"""
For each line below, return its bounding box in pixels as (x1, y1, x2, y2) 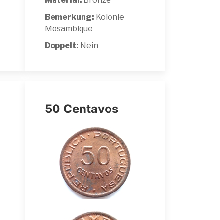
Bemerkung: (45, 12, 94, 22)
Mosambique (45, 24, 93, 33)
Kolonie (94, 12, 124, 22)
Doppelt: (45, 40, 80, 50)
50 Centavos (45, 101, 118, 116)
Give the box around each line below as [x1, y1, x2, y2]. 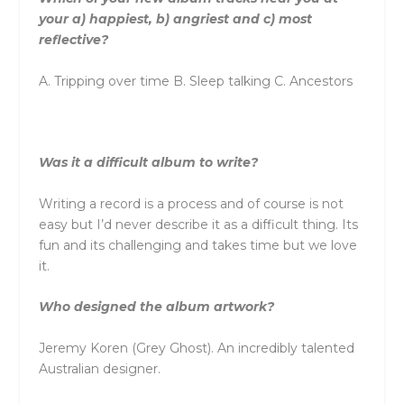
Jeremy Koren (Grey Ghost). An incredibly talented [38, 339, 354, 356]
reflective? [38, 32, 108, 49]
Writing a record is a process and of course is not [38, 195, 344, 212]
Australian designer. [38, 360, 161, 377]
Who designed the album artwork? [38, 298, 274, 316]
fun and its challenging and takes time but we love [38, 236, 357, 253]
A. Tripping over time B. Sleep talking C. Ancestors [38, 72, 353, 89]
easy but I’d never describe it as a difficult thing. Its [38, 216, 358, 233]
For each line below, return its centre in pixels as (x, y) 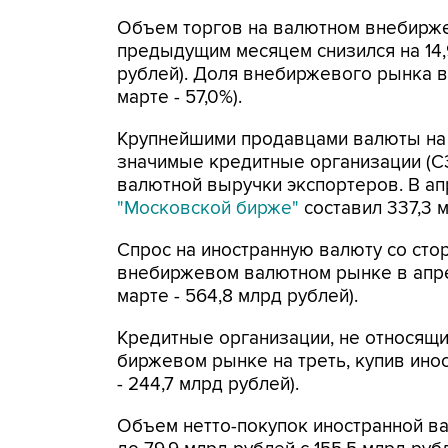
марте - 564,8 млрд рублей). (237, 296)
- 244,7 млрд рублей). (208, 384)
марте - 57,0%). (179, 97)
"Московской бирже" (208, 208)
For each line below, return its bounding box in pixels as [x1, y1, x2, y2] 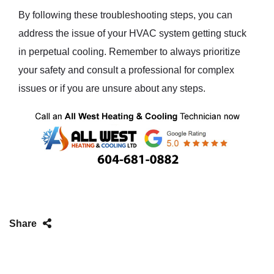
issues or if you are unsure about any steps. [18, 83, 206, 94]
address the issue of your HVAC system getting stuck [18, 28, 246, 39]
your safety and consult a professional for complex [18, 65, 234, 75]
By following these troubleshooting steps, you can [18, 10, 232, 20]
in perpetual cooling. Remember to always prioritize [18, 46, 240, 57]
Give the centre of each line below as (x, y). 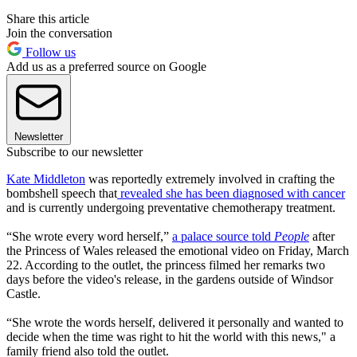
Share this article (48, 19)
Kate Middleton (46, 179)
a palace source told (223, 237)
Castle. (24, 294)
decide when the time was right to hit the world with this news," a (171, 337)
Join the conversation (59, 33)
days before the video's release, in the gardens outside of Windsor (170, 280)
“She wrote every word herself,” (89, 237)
"""
"""
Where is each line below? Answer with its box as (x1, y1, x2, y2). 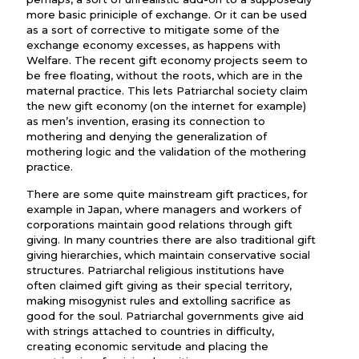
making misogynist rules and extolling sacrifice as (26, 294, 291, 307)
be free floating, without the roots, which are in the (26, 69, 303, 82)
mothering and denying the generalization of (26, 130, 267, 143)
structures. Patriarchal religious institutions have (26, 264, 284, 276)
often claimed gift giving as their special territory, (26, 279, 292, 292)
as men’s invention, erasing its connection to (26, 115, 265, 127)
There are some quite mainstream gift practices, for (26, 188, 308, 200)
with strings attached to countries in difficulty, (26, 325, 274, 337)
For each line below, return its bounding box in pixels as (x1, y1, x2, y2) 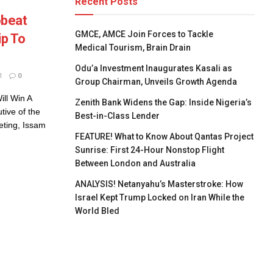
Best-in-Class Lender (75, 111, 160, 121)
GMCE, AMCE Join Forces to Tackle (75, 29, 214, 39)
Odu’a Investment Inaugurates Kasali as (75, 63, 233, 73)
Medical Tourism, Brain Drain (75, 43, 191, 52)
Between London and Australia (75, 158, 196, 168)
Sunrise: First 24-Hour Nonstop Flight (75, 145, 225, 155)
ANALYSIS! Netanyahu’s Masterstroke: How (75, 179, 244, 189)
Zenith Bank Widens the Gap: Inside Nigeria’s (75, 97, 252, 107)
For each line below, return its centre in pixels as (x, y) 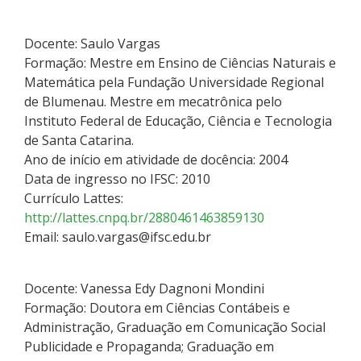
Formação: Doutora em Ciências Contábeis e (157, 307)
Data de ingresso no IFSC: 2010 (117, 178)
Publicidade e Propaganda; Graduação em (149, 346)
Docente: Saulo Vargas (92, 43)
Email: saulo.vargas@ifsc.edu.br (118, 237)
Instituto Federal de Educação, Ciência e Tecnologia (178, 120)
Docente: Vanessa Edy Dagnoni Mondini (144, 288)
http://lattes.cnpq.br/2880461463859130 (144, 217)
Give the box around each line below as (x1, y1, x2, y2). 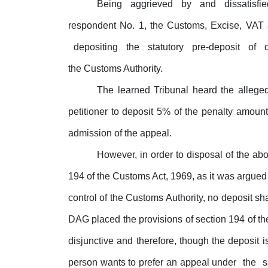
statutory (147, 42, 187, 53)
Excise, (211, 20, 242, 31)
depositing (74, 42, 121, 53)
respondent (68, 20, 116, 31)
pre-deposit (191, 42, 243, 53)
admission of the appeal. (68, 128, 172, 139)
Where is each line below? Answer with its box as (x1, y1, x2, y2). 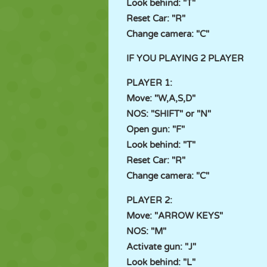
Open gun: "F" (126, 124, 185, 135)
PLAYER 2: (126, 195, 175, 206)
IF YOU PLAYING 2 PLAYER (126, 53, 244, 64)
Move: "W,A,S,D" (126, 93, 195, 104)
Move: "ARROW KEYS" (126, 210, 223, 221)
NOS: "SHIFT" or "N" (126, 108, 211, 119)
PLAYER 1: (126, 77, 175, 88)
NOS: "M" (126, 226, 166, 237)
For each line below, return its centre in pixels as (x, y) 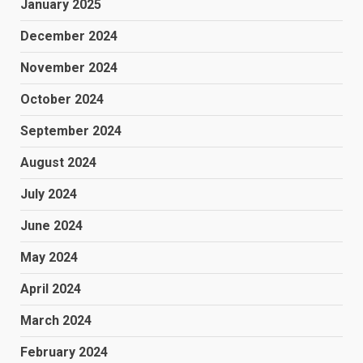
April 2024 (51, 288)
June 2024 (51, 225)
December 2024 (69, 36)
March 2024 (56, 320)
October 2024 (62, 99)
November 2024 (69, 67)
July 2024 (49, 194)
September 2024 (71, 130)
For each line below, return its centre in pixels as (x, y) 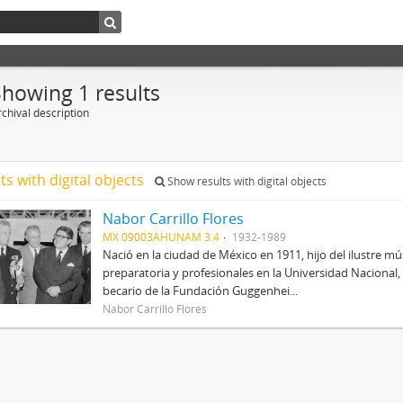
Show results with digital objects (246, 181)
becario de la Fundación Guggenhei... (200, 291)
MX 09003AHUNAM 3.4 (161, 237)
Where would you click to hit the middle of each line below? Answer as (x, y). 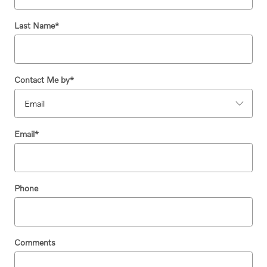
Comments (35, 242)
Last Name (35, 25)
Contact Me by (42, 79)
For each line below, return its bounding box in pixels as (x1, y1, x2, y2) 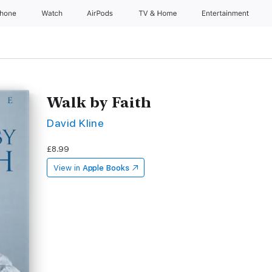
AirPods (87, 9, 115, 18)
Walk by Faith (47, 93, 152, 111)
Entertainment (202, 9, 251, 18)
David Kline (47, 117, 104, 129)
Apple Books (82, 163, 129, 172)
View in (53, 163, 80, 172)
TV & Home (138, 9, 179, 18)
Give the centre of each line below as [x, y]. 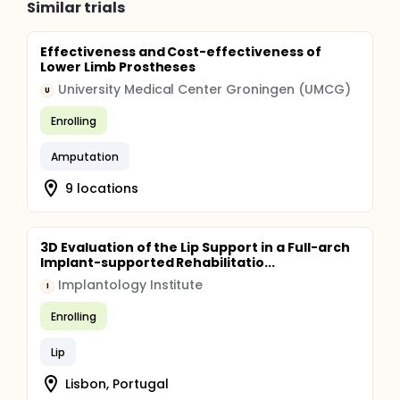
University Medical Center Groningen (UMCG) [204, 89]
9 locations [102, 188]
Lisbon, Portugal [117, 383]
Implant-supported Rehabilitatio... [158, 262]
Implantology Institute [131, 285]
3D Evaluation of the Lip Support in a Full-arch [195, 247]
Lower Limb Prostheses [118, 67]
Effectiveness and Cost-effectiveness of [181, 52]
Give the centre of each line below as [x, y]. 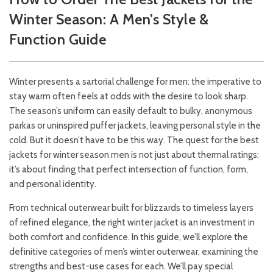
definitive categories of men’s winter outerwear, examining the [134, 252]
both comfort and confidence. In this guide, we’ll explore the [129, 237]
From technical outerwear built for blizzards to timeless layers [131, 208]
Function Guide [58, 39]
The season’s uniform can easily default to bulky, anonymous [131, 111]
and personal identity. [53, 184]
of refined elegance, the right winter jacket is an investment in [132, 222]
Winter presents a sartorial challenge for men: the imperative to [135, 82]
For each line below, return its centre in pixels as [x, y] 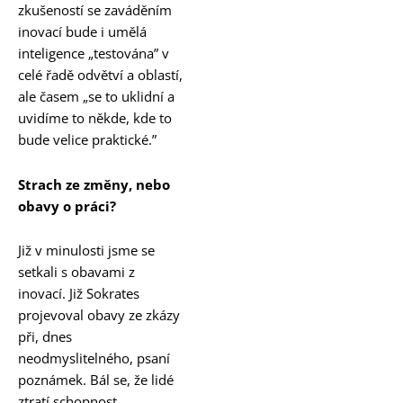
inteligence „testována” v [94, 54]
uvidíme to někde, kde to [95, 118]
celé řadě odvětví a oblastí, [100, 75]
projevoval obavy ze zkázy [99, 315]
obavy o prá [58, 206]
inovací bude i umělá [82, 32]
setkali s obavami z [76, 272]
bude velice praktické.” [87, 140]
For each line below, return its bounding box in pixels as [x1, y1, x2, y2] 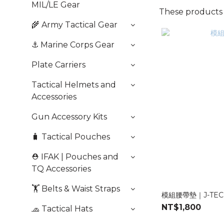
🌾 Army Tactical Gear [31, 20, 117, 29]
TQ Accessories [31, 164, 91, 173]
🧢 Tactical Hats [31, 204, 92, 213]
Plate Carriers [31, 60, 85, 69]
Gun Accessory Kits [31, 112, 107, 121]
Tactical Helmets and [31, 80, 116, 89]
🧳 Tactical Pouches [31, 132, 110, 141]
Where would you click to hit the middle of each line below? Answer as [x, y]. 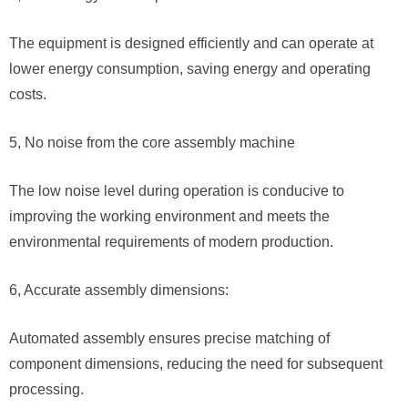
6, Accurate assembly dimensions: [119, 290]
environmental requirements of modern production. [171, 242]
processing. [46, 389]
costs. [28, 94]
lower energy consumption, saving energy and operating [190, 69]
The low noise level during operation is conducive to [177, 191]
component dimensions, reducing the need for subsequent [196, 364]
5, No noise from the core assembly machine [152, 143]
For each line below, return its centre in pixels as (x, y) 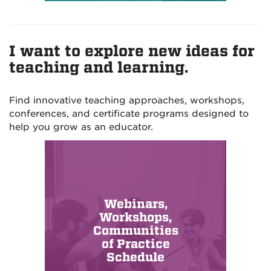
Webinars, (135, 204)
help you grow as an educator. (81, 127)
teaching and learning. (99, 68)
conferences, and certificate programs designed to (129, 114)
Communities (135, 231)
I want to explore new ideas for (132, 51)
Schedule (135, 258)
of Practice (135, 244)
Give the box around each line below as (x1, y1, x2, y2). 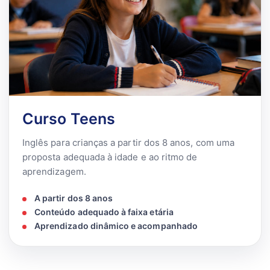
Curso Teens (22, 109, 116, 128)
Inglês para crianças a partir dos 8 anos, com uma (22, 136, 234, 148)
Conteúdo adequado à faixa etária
"""
"""
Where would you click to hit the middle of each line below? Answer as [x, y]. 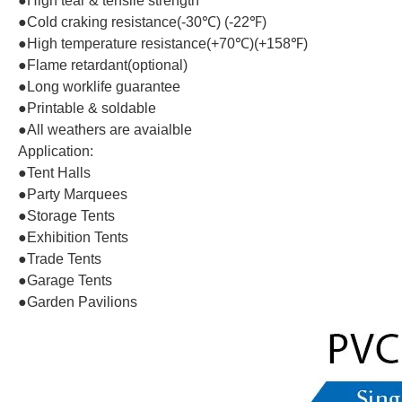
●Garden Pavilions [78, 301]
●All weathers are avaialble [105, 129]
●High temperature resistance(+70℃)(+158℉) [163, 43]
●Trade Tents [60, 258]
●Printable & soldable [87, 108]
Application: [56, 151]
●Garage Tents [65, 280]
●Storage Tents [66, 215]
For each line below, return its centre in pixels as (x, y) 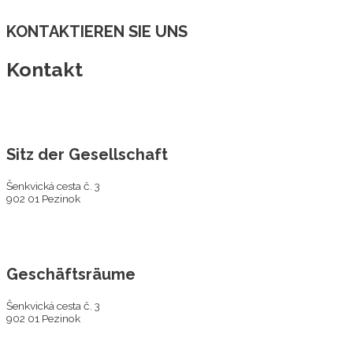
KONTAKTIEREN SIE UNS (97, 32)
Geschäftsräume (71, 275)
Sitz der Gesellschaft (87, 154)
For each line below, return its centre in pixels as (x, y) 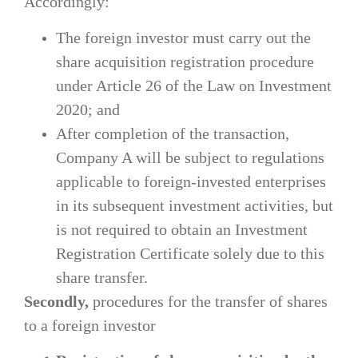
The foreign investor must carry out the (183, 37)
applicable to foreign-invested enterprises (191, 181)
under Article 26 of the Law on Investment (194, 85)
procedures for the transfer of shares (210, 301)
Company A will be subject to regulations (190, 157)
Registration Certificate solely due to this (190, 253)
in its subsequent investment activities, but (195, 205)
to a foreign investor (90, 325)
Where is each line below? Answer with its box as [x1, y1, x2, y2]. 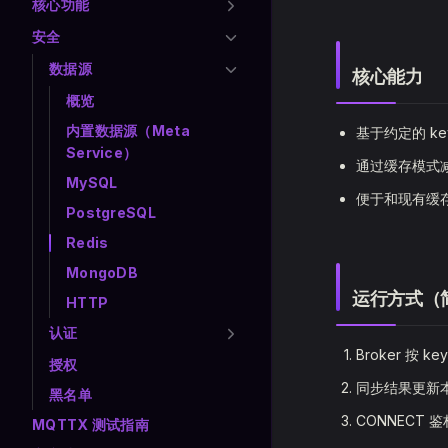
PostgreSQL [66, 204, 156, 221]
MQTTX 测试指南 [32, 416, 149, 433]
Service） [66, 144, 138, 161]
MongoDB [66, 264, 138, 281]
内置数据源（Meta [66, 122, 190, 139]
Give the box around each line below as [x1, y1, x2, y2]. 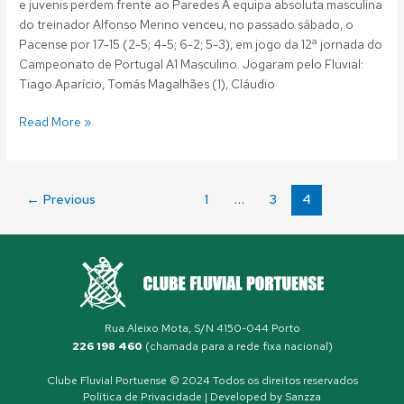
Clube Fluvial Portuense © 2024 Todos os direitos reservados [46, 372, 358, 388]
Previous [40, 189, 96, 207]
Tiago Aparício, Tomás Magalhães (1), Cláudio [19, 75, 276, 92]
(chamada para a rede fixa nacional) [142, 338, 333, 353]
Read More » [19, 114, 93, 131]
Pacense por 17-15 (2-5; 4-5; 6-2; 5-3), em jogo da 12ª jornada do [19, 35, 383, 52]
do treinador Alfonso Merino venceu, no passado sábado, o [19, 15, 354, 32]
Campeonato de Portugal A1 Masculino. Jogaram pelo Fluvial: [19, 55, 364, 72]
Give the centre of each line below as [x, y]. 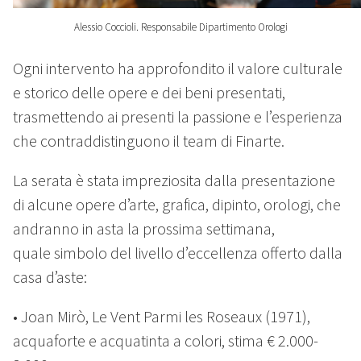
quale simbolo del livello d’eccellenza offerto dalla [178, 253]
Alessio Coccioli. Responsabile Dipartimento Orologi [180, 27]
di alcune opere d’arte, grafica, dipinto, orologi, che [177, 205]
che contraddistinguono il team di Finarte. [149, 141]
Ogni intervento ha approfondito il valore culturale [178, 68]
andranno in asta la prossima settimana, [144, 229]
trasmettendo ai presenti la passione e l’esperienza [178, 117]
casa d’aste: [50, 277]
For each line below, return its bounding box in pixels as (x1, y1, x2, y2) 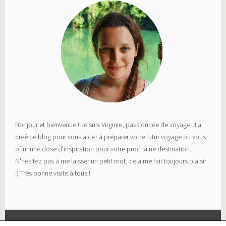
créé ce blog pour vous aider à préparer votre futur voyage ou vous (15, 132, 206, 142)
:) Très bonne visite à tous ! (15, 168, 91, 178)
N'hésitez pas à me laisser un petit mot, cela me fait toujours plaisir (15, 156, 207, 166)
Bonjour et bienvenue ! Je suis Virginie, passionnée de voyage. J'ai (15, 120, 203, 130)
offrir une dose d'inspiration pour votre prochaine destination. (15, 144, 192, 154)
"""
Task description :: Within the material above, only the stretch from the line holding "MQTTX 测试指南 [32, 416, 149, 433]" through the line holding "Previous [40, 189, 96, 207]" is to be restated exactly. Pictures are dropped.

Response area ::
MQTTX 测试指南 [32, 416, 149, 433]
Service） [66, 144, 138, 161]
MongoDB [66, 264, 138, 281]
内置数据源（Meta [66, 122, 190, 139]
Give the box around each line below as [x1, y1, x2, y2]. 
Clube Fluvial Portuense © 2024 Todos os direitos reservados [46, 372, 358, 388]
Previous [40, 189, 96, 207]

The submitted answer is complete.